### Supplied material ###

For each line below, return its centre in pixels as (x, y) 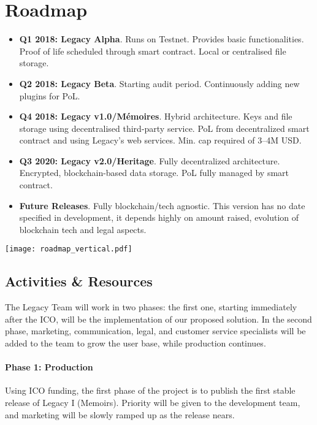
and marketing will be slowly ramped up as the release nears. (120, 414)
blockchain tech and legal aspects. (83, 229)
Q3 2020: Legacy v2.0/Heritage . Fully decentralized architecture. (150, 160)
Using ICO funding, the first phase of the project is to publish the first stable (150, 390)
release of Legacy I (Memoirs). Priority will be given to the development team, (153, 403)
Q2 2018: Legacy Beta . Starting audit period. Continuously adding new (159, 83)
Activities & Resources (79, 281)
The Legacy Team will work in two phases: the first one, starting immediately (151, 307)
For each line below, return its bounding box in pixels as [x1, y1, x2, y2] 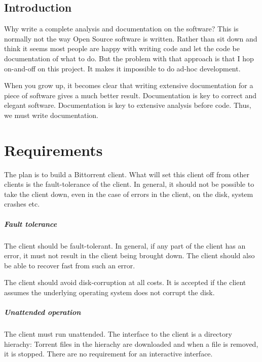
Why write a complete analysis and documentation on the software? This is [4, 23, 239, 34]
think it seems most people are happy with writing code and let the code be [4, 43, 240, 54]
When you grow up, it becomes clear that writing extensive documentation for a [4, 80, 253, 91]
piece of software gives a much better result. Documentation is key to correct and [4, 90, 257, 100]
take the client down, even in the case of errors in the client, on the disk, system [4, 188, 253, 199]
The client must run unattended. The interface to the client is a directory [4, 329, 232, 339]
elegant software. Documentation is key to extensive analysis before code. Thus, [4, 100, 251, 110]
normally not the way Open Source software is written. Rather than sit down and [4, 33, 257, 44]
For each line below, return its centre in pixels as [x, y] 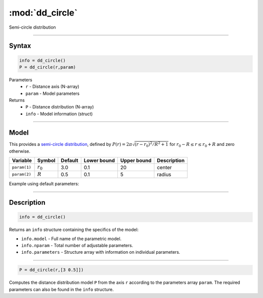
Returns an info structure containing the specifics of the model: [74, 230]
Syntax [20, 46]
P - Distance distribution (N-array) [60, 107]
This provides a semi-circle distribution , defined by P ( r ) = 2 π [71, 144]
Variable [22, 160]
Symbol [46, 160]
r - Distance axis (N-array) [53, 87]
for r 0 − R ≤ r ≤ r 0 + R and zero [202, 145]
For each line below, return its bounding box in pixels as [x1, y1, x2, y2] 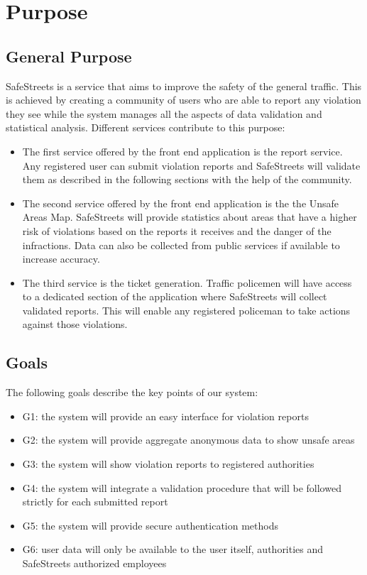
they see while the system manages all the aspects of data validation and [6, 106, 322, 121]
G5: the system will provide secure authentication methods [22, 517, 278, 532]
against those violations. [22, 317, 128, 332]
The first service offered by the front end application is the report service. [22, 143, 343, 158]
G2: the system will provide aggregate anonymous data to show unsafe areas [22, 432, 355, 447]
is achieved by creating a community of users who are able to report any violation [6, 92, 361, 107]
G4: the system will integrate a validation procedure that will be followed [22, 480, 341, 495]
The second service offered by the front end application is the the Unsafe [22, 195, 339, 210]
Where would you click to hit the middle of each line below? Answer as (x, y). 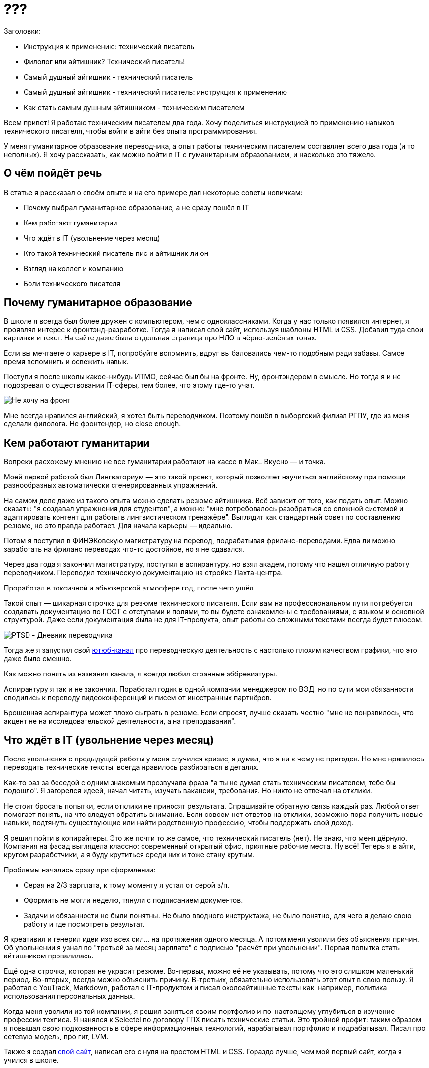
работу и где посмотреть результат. (84, 924)
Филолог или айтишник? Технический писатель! (104, 61)
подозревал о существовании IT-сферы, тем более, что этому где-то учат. (129, 385)
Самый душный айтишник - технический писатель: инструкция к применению (155, 92)
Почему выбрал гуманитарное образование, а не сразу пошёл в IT (136, 207)
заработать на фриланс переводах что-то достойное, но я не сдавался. (124, 549)
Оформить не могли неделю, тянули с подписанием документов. (133, 900)
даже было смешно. (38, 659)
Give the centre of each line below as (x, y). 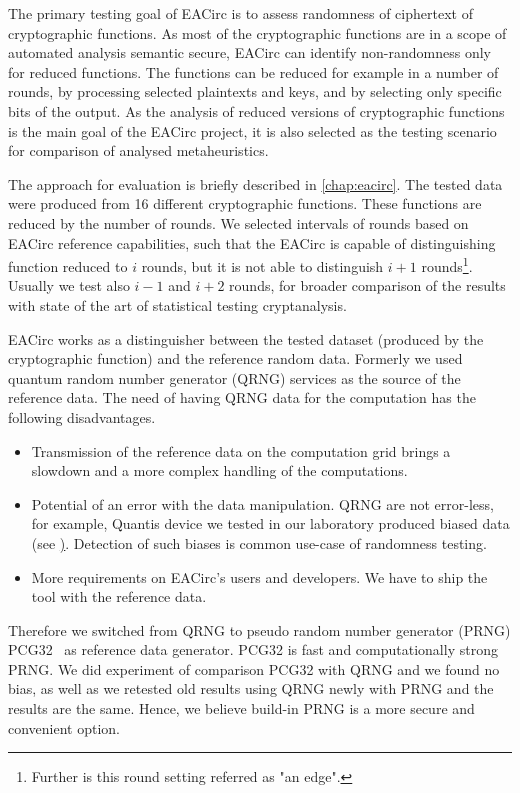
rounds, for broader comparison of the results (367, 285)
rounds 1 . (447, 264)
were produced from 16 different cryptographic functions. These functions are (245, 203)
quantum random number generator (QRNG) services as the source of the (234, 377)
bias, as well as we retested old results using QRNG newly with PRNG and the (251, 688)
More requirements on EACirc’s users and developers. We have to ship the (259, 576)
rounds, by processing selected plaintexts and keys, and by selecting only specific (255, 91)
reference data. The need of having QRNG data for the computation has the (242, 397)
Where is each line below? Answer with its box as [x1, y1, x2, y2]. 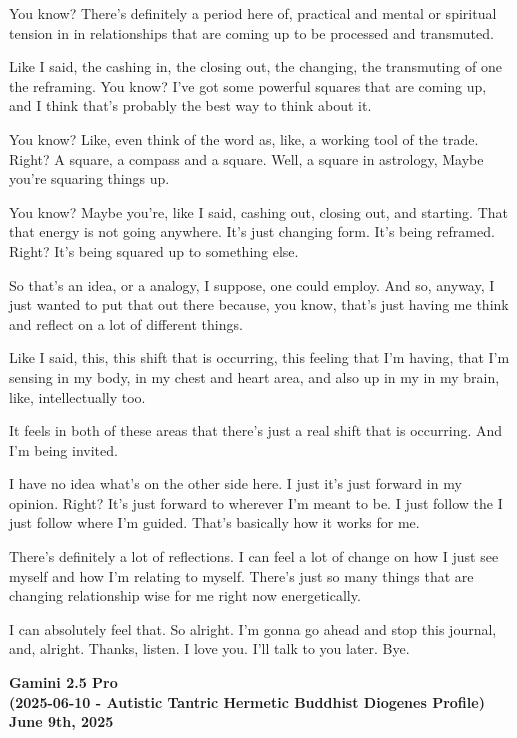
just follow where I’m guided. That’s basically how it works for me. [9, 512, 420, 533]
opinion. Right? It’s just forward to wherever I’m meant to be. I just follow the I [9, 492, 503, 513]
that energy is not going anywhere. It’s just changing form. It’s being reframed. [9, 221, 495, 242]
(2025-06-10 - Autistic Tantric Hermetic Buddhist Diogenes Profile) [9, 691, 485, 712]
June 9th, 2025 [9, 711, 114, 732]
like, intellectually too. [9, 386, 146, 407]
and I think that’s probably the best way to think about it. [9, 95, 372, 116]
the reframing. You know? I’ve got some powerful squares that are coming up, [9, 75, 487, 96]
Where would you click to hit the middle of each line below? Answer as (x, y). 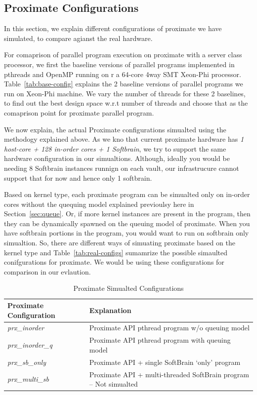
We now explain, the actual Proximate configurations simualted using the (115, 129)
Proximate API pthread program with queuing (160, 340)
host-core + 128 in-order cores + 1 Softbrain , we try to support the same (115, 148)
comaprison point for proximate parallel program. (79, 112)
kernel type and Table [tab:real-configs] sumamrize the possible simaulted (116, 252)
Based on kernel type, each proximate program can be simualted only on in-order (127, 194)
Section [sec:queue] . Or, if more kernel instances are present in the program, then (127, 214)
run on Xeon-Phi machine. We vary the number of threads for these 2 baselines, (125, 93)

###

Assignment:
Print out the whole listing word for word. Leave the pictures out.

Response:
For each line below, return its centre in pixels as (x, y) 
and marketing will be slowly ramped up as the release nears. (120, 414)
blockchain tech and legal aspects. (83, 229)
Q3 2020: Legacy v2.0/Heritage . Fully decentralized architecture. (150, 160)
Using ICO funding, the first phase of the project is to publish the first stable (150, 390)
release of Legacy I (Memoirs). Priority will be given to the development team, (153, 403)
Q2 2018: Legacy Beta . Starting audit period. Continuously adding new (159, 83)
Activities & Resources (79, 281)
The Legacy Team will work in two phases: the first one, starting immediately (151, 307)
For each line below, return its bounding box in pixels as [x1, y1, x2, y2] 
Why write a complete analysis and documentation on the software? This is [4, 23, 239, 34]
think it seems most people are happy with writing code and let the code be [4, 43, 240, 54]
When you grow up, it becomes clear that writing extensive documentation for a [4, 80, 253, 91]
piece of software gives a much better result. Documentation is key to correct and [4, 90, 257, 100]
take the client down, even in the case of errors in the client, on the disk, system [4, 188, 253, 199]
The client must run unattended. The interface to the client is a directory [4, 329, 232, 339]
elegant software. Documentation is key to extensive analysis before code. Thus, [4, 100, 251, 110]
normally not the way Open Source software is written. Rather than sit down and [4, 33, 257, 44]
For each line below, return its centre in pixels as [x, y] 
Returns an info structure containing the specifics of the model: [74, 230]
Syntax [20, 46]
P - Distance distribution (N-array) [60, 107]
This provides a semi-circle distribution , defined by P ( r ) = 2 π [71, 144]
Variable [22, 160]
Symbol [46, 160]
r - Distance axis (N-array) [53, 87]
for r 0 − R ≤ r ≤ r 0 + R and zero [202, 145]
For each line below, return its bounding box in pixels as [x1, y1, x2, y2] 
they see while the system manages all the aspects of data validation and [6, 106, 322, 121]
G5: the system will provide secure authentication methods [22, 517, 278, 532]
against those violations. [22, 317, 128, 332]
The first service offered by the front end application is the report service. [22, 143, 343, 158]
G2: the system will provide aggregate anonymous data to show unsafe areas [22, 432, 355, 447]
is achieved by creating a community of users who are able to report any violation [6, 92, 361, 107]
G4: the system will integrate a validation procedure that will be followed [22, 480, 341, 495]
The second service offered by the front end application is the the Unsafe [22, 195, 339, 210]
Where would you click to hit the middle of each line below? Answer as (x, y). 
работу и где посмотреть результат. (84, 924)
Филолог или айтишник? Технический писатель! (104, 61)
подозревал о существовании IT-сферы, тем более, что этому где-то учат. (129, 385)
Самый душный айтишник - технический писатель: инструкция к применению (155, 92)
Почему выбрал гуманитарное образование, а не сразу пошёл в IT (136, 207)
заработать на фриланс переводах что-то достойное, но я не сдавался. (124, 549)
Оформить не могли неделю, тянули с подписанием документов. (133, 900)
даже было смешно. (38, 659)
Give the centre of each line below as (x, y). 
rounds, for broader comparison of the results (367, 285)
rounds 1 . (447, 264)
were produced from 16 different cryptographic functions. These functions are (245, 203)
quantum random number generator (QRNG) services as the source of the (234, 377)
bias, as well as we retested old results using QRNG newly with PRNG and the (251, 688)
More requirements on EACirc’s users and developers. We have to ship the (259, 576)
rounds, by processing selected plaintexts and keys, and by selecting only specific (255, 91)
reference data. The need of having QRNG data for the computation has the (242, 397)
Where is each line below? Answer with its box as [x1, y1, x2, y2]. 
just follow where I’m guided. That’s basically how it works for me. [9, 512, 420, 533]
opinion. Right? It’s just forward to wherever I’m meant to be. I just follow the I [9, 492, 503, 513]
that energy is not going anywhere. It’s just changing form. It’s being reframed. [9, 221, 495, 242]
(2025-06-10 - Autistic Tantric Hermetic Buddhist Diogenes Profile) [9, 691, 485, 712]
June 9th, 2025 [9, 711, 114, 732]
like, intellectually too. [9, 386, 146, 407]
and I think that’s probably the best way to think about it. [9, 95, 372, 116]
the reframing. You know? I’ve got some powerful squares that are coming up, [9, 75, 487, 96]
Where would you click to hit the middle of each line below? Answer as (x, y). 
We now explain, the actual Proximate configurations simualted using the (115, 129)
Proximate API pthread program with queuing (160, 340)
host-core + 128 in-order cores + 1 Softbrain , we try to support the same (115, 148)
comaprison point for proximate parallel program. (79, 112)
kernel type and Table [tab:real-configs] sumamrize the possible simaulted (116, 252)
Based on kernel type, each proximate program can be simualted only on in-order (127, 194)
Section [sec:queue] . Or, if more kernel instances are present in the program, then (127, 214)
run on Xeon-Phi machine. We vary the number of threads for these 2 baselines, (125, 93)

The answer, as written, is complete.